Past and modern variability in summer and winter rainfall on the Pacific slope of the Central Andes (Collaborative research)


NSF ATM-0214285
P.I.: M. Vuille,  J. Quade (Univ. of Arizona) and J. Betancourt (USGS and Univ. of Arizona)


Project summary

     Discrepancies in timing, magnitude and direction of climate change are common among diverse paleoclimate records in the subtropical Andes. These inconsistencies may be due to poor dating, varying temporal resolution, different response times and sensitivities to temperature and precipitation, disagreements about field evidence and climatic interpretation, or simply the sheer vastness and geographic complexity of climate across such a large and topographically complex region. Recent advances in understanding modes and mechanisms of modern and past climate variability suggest that tropical SST’s play a key role in forcing upper-air circulation and precipitation anomalies in both summer and winter. For example, summer convective rainfall on the Altiplano and Pacific slope is locally controlled by the amount of near-surface water vapor that is transported episodically west and up from continental lowlands to the east. This moisture transport across the subtropical Andes is regulated, not by the amount of moisture in the adjacent lowlands, but by easterly (wet) and westerly (dry) zonal flow anomalies. These anomalies are in turn regulated by tropical Pacific SST gradients (in general, more transport during La Niña, less during El Niño). Variations in the position and intensity of the southern westerlies and the winter storm track are modulated by equator-to-pole temperature and pressure gradients, also with strong teleconnections to ENSO. Wet winters in central Chile usually result from more frequent winter storms imbedded in an abnormally strong South Pacific jet stream that extends well east of normal during El Niño events.

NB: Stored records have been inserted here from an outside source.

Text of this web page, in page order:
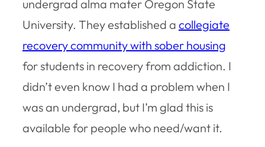
undergrad alma mater Oregon State
University. They established a collegiate
recovery community with sober housing
for students in recovery from addiction. I
didn’t even know I had a problem when I
was an undergrad, but I’m glad this is
available for people who need/want it.

Tropical SST forcing of precipitation anomalies in both summer and winter probably operate on all time scales, markedly so on the western Altiplano and highlands of the Atacama Desert.
     Because much of paleoclimatic research is recent, and many of the proxies are unique, few records have yet to be replicated in the subtropical Andes. Multiple cores can usually be taken and compared from a single site, but there is only one Nevado Sajama and only one Lake Titicaca. Syntheses of central Andes paleoclimatology to some extent involve comparing apples and oranges with few chances to duplicate the same kind of record at multiple localities. During the past 3 years, we have been developing vegetation and ground-water histories from fossil rodent middens and wetland deposits, respectively, along a 1500-km transect on the Pacific slope of the central Andes. A strength of this paleoclimate transect is the ability to apply the same methodologies across broad elevational, latitudinal, climatic, vegetation and hydrological gradients. The rodent midden data allow us to estimate precipitation amounts and seasonality independent of temperature effects.
    We now propose to focus three activities on the steep and unique transition between summer and winter rainfall regimes that occurs along a 300-km stretch of highlands above the Atacama Desert, between 2500-3500m elevation and 23-26ºS latitude: 
     (1) Collect, analyze and date another 100 middens at another five sites [increase full-glacial coverage in the southern part of Salar de Atacama (~23-24ºS) and develop new chronologies from high and low elevations at two different latitudes south of 24ºS]. These chronologies will be used to establish the timing, magnitude and seasonality of precipitation increases during the last 40,000 years; 
     (2) map and date the shoreline and spillway stratigraphy of Salar de Punta Negra to evaluate overflow conditions that could explain filling of Salar de Atacama 100 km to the north. Today, Salar de Punta Negra gets half of its precipitation in winter and half in summer, while Salar de Atacama receives 90% in summer. A northerly shift in the southern westerlies could have filled Salar de Punta Negra and then overflowed into Salar de Atacama, explaining an important discrepancies in paleorecords from the region; 
     (3) analyze measured precipitation and high-resolution cloud cover data throughout the subtropical Andes to evaluate the idea that the Salar de Atacama / Salar Punta Negra region may receive its moisture from a partially different moisture source (Chaco region), and through different pathways than the majority of the NE- Altiplano.